Write out the whole listing below exactly, skipping each picture.

# # #

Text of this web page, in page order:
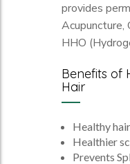
provides
Acupuncture,
HHO
Benefits of
Hair
Healthy
Healthier
Prevents
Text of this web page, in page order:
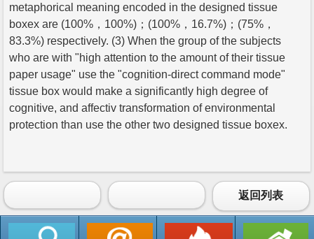
metaphorical meaning encoded in the designed tissue
boxex are (100%，100%)；(100%，16.7%)；(75%，
83.3%) respectively. (3) When the group of the subjects
who are with "high attention to the amount of their tissue
paper usage" use the "cognition-direct command mode"
tissue box would make a significantly high degree of
cognitive, and affectiv transformation of environmental
protection than use the other two designed tissue boxex.
返回列表
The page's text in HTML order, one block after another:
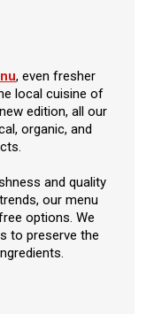
, even fresher
local cuisine of
edition, all our
organic, and
and quality
our menu
options. We
to preserve the
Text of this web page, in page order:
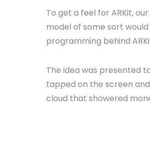
To get a feel for ARKit,
model of some sort
programming behind
The idea was presented
tapped on the screen
cloud that showered
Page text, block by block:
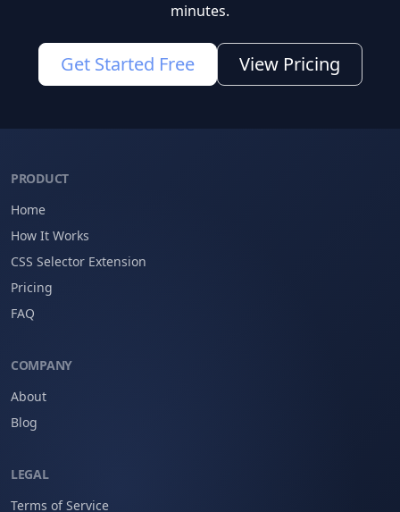
minutes.
Get Started Free View Pricing
PRODUCT
Home
How It Works
CSS Selector Extension
Pricing
FAQ
COMPANY
About
Blog
LEGAL
Terms of Service
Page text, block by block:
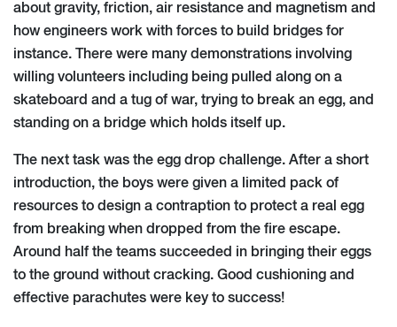
about gravity, friction, air resistance and magnetism and
how engineers work with forces to build bridges for
instance. There were many demonstrations involving
willing volunteers including being pulled along on a
skateboard and a tug of war, trying to break an egg, and
standing on a bridge which holds itself up.
The next task was the egg drop challenge. After a short
introduction, the boys were given a limited pack of
resources to design a contraption to protect a real egg
from breaking when dropped from the fire escape.
Around half the teams succeeded in bringing their eggs
to the ground without cracking. Good cushioning and
effective parachutes were key to success!
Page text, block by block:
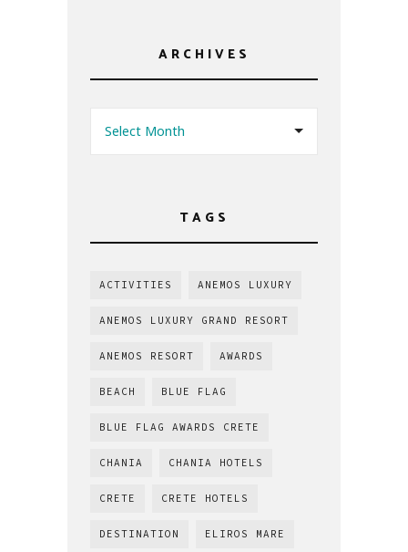
ARCHIVES
Select Month
TAGS
ACTIVITIES ANEMOS LUXURY
ANEMOS LUXURY GRAND RESORT
ANEMOS RESORT AWARDS
BEACH BLUE FLAG
BLUE FLAG AWARDS CRETE
CHANIA CHANIA HOTELS
CRETE CRETE HOTELS
DESTINATION ELIROS MARE
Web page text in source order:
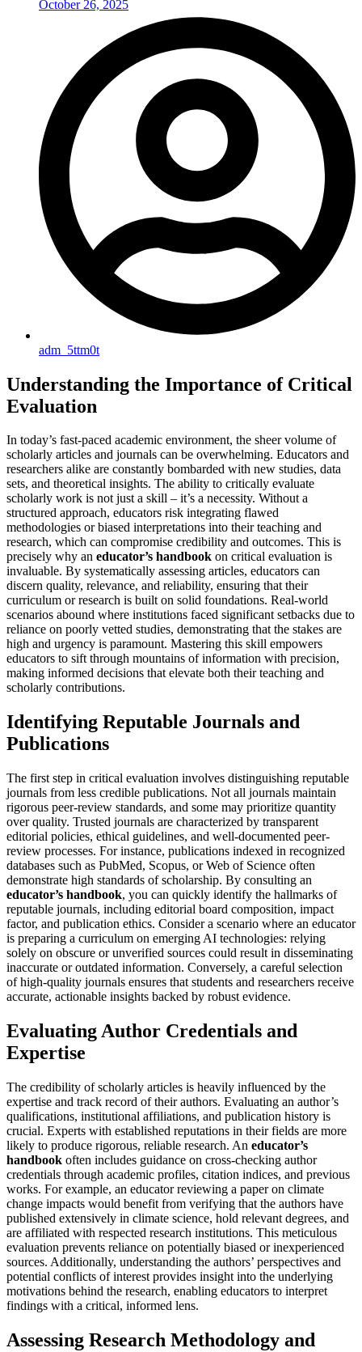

# # #

| Solution to this problem |
Text of this web page, in page order:
provides
Acupuncture,
HHO
Benefits of
Hair
Healthy
Healthier
Prevents
Text of this web page, in page order:
metaphorical meaning encoded in the designed tissue
boxex are (100%，100%)；(100%，16.7%)；(75%，
83.3%) respectively. (3) When the group of the subjects
who are with "high attention to the amount of their tissue
paper usage" use the "cognition-direct command mode"
tissue box would make a significantly high degree of
cognitive, and affectiv transformation of environmental
protection than use the other two designed tissue boxex.
返回列表
The page's text in HTML order, one block after another:
, even fresher
local cuisine of
edition, all our
organic, and
and quality
our menu
options. We
to preserve the
Text of this web page, in page order:
To get a feel for ARKit,
model of some sort
programming behind
The idea was presented
tapped on the screen
cloud that showered
Page text, block by block:
minutes.
Get Started Free View Pricing
PRODUCT
Home
How It Works
CSS Selector Extension
Pricing
FAQ
COMPANY
About
Blog
LEGAL
Terms of Service
Page text, block by block:
about gravity, friction, air resistance and magnetism and
how engineers work with forces to build bridges for
instance. There were many demonstrations involving
willing volunteers including being pulled along on a
skateboard and a tug of war, trying to break an egg, and
standing on a bridge which holds itself up.
The next task was the egg drop challenge. After a short
introduction, the boys were given a limited pack of
resources to design a contraption to protect a real egg
from breaking when dropped from the fire escape.
Around half the teams succeeded in bringing their eggs
to the ground without cracking. Good cushioning and
effective parachutes were key to success!
Page text, block by block:
ARCHIVES
Select Month
TAGS
ACTIVITIES ANEMOS LUXURY
ANEMOS LUXURY GRAND RESORT
ANEMOS RESORT AWARDS
BEACH BLUE FLAG
BLUE FLAG AWARDS CRETE
CHANIA CHANIA HOTELS
CRETE CRETE HOTELS
DESTINATION ELIROS MARE
Web page text in source order:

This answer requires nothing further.